- _Try it_: What is wanted is an exact copy of the lines from the top of the listing through the line containing "left only the".
───── Extracted records ─────
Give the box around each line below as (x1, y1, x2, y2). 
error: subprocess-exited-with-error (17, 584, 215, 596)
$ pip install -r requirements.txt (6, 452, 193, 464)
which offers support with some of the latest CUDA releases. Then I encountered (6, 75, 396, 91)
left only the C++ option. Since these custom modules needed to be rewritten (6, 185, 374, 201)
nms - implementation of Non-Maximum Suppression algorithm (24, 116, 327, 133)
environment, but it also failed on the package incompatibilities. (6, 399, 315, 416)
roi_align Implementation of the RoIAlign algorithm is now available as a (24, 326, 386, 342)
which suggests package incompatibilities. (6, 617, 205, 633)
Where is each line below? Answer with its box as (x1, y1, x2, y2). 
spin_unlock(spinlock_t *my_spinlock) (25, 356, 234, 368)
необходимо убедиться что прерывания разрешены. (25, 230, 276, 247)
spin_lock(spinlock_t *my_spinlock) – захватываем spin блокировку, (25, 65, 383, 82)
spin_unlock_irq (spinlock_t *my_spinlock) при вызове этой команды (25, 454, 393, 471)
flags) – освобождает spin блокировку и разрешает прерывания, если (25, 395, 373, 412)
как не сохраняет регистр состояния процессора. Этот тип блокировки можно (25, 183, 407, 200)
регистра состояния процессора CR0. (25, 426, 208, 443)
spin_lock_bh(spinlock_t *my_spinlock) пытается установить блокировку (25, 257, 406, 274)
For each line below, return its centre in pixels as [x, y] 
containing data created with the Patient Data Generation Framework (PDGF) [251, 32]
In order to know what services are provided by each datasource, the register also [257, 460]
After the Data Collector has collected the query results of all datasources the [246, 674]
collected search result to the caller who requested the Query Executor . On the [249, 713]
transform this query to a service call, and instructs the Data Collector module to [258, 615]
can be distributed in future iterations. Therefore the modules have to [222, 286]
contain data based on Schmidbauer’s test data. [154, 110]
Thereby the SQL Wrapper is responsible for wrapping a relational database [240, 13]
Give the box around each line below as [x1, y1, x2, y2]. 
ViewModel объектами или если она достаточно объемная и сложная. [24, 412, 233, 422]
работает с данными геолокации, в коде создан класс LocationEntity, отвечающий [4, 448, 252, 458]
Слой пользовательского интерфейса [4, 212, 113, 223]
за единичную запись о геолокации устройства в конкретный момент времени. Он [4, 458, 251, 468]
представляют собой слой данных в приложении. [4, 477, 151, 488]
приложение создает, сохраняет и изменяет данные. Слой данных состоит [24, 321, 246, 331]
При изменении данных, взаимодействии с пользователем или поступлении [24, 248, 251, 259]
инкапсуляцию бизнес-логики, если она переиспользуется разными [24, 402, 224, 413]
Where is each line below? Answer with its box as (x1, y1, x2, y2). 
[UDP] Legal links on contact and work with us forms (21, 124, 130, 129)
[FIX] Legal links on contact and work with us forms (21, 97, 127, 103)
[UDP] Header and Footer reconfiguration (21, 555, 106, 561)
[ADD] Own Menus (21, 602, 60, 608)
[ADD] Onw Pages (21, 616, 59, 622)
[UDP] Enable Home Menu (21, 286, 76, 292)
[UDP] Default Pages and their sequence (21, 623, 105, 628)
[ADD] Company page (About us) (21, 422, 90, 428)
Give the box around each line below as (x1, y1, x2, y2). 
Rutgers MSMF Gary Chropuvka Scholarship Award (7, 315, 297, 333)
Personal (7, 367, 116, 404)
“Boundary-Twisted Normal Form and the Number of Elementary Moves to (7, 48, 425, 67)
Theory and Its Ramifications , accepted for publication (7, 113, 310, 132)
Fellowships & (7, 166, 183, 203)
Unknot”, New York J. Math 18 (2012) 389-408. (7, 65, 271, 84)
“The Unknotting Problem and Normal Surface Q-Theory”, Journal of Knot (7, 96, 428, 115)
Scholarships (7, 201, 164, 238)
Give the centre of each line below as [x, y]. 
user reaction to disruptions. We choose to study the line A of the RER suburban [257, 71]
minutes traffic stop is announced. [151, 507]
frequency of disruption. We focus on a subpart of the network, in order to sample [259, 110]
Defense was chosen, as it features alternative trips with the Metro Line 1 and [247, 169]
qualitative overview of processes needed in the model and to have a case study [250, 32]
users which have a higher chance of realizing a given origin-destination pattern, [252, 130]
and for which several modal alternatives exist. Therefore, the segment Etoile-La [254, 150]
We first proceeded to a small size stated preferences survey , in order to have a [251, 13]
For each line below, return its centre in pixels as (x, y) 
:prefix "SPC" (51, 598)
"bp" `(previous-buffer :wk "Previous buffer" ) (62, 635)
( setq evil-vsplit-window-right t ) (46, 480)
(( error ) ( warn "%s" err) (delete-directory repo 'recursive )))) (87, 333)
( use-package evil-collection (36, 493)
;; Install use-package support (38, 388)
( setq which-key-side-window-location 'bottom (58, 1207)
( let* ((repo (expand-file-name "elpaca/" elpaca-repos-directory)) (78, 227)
─────
- _Task solution_:
Give the box around each line below as (x1, y1, x2, y2). 
error: subprocess-exited-with-error (17, 584, 215, 596)
$ pip install -r requirements.txt (6, 452, 193, 464)
which offers support with some of the latest CUDA releases. Then I encountered (6, 75, 396, 91)
left only the C++ option. Since these custom modules needed to be rewritten (6, 185, 374, 201)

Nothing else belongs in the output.